Work item » Exclude the pictures; give every entry again exactly as written.

Records contained in a dataset
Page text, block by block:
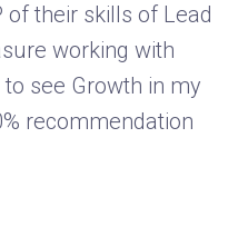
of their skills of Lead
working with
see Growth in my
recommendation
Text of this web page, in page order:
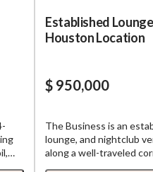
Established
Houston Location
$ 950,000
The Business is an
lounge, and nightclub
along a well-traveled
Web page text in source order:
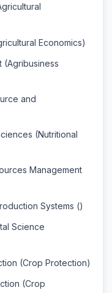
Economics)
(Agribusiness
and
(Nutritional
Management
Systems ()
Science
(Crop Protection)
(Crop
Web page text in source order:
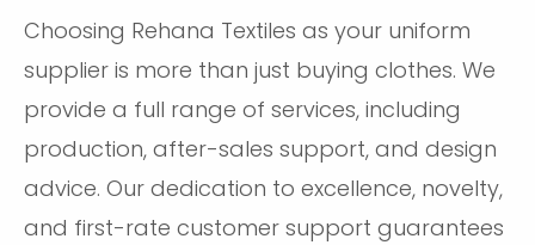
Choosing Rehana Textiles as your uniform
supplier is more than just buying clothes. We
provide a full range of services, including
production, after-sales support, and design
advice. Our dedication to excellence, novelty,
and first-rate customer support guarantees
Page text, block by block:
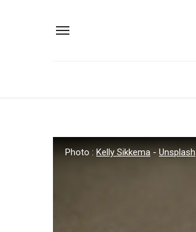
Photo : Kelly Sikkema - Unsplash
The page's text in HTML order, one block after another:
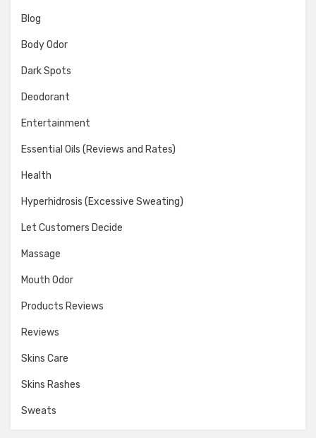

Problem solution »
Page text, block by block:
of their skills of Lead
working with
see Growth in my
recommendation
Text of this web page, in page order:
Established
Houston Location
$ 950,000
The Business is an
lounge, and nightclub
along a well-traveled
Web page text in source order:
Economics)
(Agribusiness
and
(Nutritional
Management
Systems ()
Science
(Crop Protection)
(Crop
Web page text in source order:
Choosing Rehana Textiles as your uniform
supplier is more than just buying clothes. We
provide a full range of services, including
production, after-sales support, and design
advice. Our dedication to excellence, novelty,
and first-rate customer support guarantees
Page text, block by block:
Photo : Kelly Sikkema - Unsplash
The page's text in HTML order, one block after another:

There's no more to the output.